Warnauts & Raives, Les suites vénitiennes, Sérénissime, Tome 9, 2006, Page 19

Les suites vénitiennes, 2006
Sérénissime, Tome 9
Planche 19
Encres de couleur sur papier
36 x 26 cm
Éditeur Casterman
Non Signé
id. 13030

Depuis près de quarante ans, Guy Raives et Eric Warnauts ont entremêlé leurs dessins, leurs histoires et leurs carrières, si bien qu’il est parfois difficile de distinguer qui imagine ou dessine tel élément dans tel récit. Les voir travailler à deux sur la même planche vous livre leur secret : l’absence d’ego.

Lorsqu’ils sont tous les deux au même endroit, ils ne s’échangent plus la planche, ils la font tourner sur leur centre, chacun des deux venant rajouter son trait, sa couleur, son grain de sel à ce que le précédent vient de mettre, tout en gardant à l’esprit le récit conçu ensemble, et sans jamais dépasser le stade qu’exige une belle et parfaite collaboration. Un tandem d’auteurs-dessinateurs tout simplement unique dans l’histoire de la bande dessinée.

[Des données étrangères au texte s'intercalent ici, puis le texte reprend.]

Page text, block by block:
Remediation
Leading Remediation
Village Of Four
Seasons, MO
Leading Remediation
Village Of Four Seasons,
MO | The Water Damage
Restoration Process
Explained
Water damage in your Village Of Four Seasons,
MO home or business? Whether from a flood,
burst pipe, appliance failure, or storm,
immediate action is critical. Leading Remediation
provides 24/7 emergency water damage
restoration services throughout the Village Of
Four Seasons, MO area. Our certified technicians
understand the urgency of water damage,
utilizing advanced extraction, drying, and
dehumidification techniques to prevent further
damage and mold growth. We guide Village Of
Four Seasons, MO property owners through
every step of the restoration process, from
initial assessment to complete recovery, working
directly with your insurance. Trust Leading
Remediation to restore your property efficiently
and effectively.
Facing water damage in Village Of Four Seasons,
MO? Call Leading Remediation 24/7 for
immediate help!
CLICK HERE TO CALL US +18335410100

Cette planche originale mise ici vente en est certainement l’un des meilleurs témoignages existants. Tout d’abord car il s’agit de leur plus longue saga, neuf albums en tout pour ces « Suites Vénitiennes », qui trouve ici leur conclusion dans ce neuvième tome.

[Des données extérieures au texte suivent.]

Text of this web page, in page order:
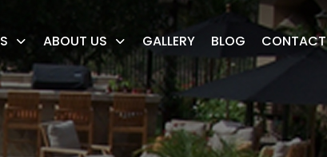
ABOUT US GALLERY BLOG CONTACT
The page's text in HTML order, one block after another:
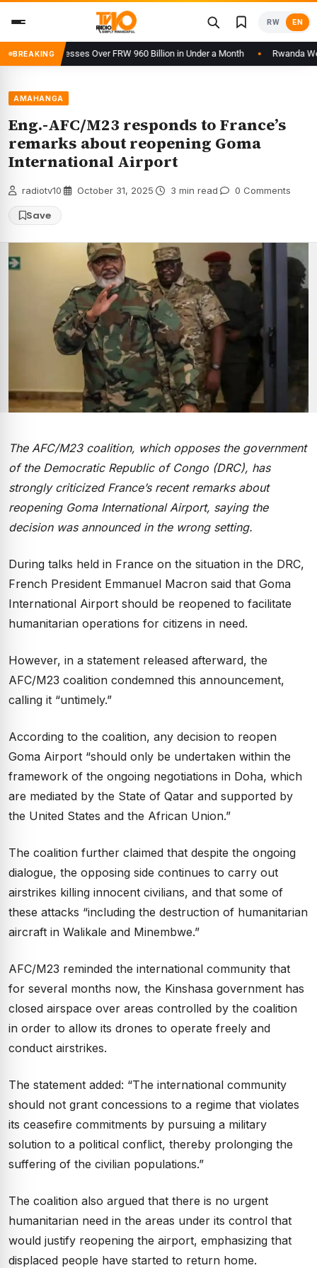
content
RW EN
BREAKING
Processes Over FRW 960 Billion in Under a Month Rwanda
AMAHANGA
Eng.-AFC/M23 responds to France’s
remarks about reopening Goma
International Airport
radiotv10 October 31, 2025 3 min read 0 Comments
Save
The AFC/M23 coalition, which opposes the government
of the Democratic Republic of Congo (DRC), has
strongly criticized France’s recent remarks about
reopening Goma International Airport, saying the
decision was announced in the wrong setting.
During talks held in France on the situation in the DRC,
French President Emmanuel Macron said that Goma
International Airport should be reopened to facilitate
humanitarian operations for citizens in need.
However, in a statement released afterward, the
AFC/M23 coalition condemned this announcement,
calling it “untimely.”
According to the coalition, any decision to reopen
Goma Airport “should only be undertaken within the
framework of the ongoing negotiations in Doha, which
are mediated by the State of Qatar and supported by
the United States and the African Union.”
The coalition further claimed that despite the ongoing
dialogue, the opposing side continues to carry out
airstrikes killing innocent civilians, and that some of
these attacks “including the destruction of humanitarian
aircraft in Walikale and Minembwe.”
AFC/M23 reminded the international community that
for several months now, the Kinshasa government has
closed airspace over areas controlled by the coalition
in order to allow its drones to operate freely and
conduct airstrikes.
The statement added: “The international community
should not grant concessions to a regime that violates
its ceasefire commitments by pursuing a military
solution to a political conflict, thereby prolonging the
suffering of the civilian populations.”
The coalition also argued that there is no urgent
humanitarian need in the areas under its control that
would justify reopening the airport, emphasizing that
displaced people have started to return home.

Cette planche originale muette renvoie presque aux planches dépourvues de dialogues qui hypnotisaient le lecteur dans les premières pages du premier tome. Sauf qu’au lieu de présenter la Sérénissime dans toute sa splendeur (et son horreur), les auteurs se focalisent sur « Plombi », à savoir les prisons des Doges dont les toits étaient recouverts de plomb. On retrouve le personnage central de Dorina, emprisonné non loin d’où devait être le personnage historique de Casanova.

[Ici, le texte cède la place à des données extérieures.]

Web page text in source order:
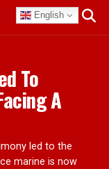
English
To
A
led to the
marine is now

Cette planche en couleurs directes dépasse l’évocation de l’une des plus fameuses prisons au monde, pour se focaliser sur le désarroi ressentie par l’isolement et les conditions qui y régnaient. L’esprit matérialisé traduit ce désarroi. Le tout démultiplié par la case finale : ce canal surplombé par le fameux Pont des Soupirs, qui tire son nom des soupirs exhalés par les prisonniers qui passaient ici de leur lieu de jugement à celui de leur emprisonnement. Sauf qu’au contraire des photos touristiques, Warnauts & Raives présentent l’autre profil du canal et du Pont, en direction de la lagune. À l’image de la série des « Suites Vénitiennes » qui dévoile une facette inattendue de Venise.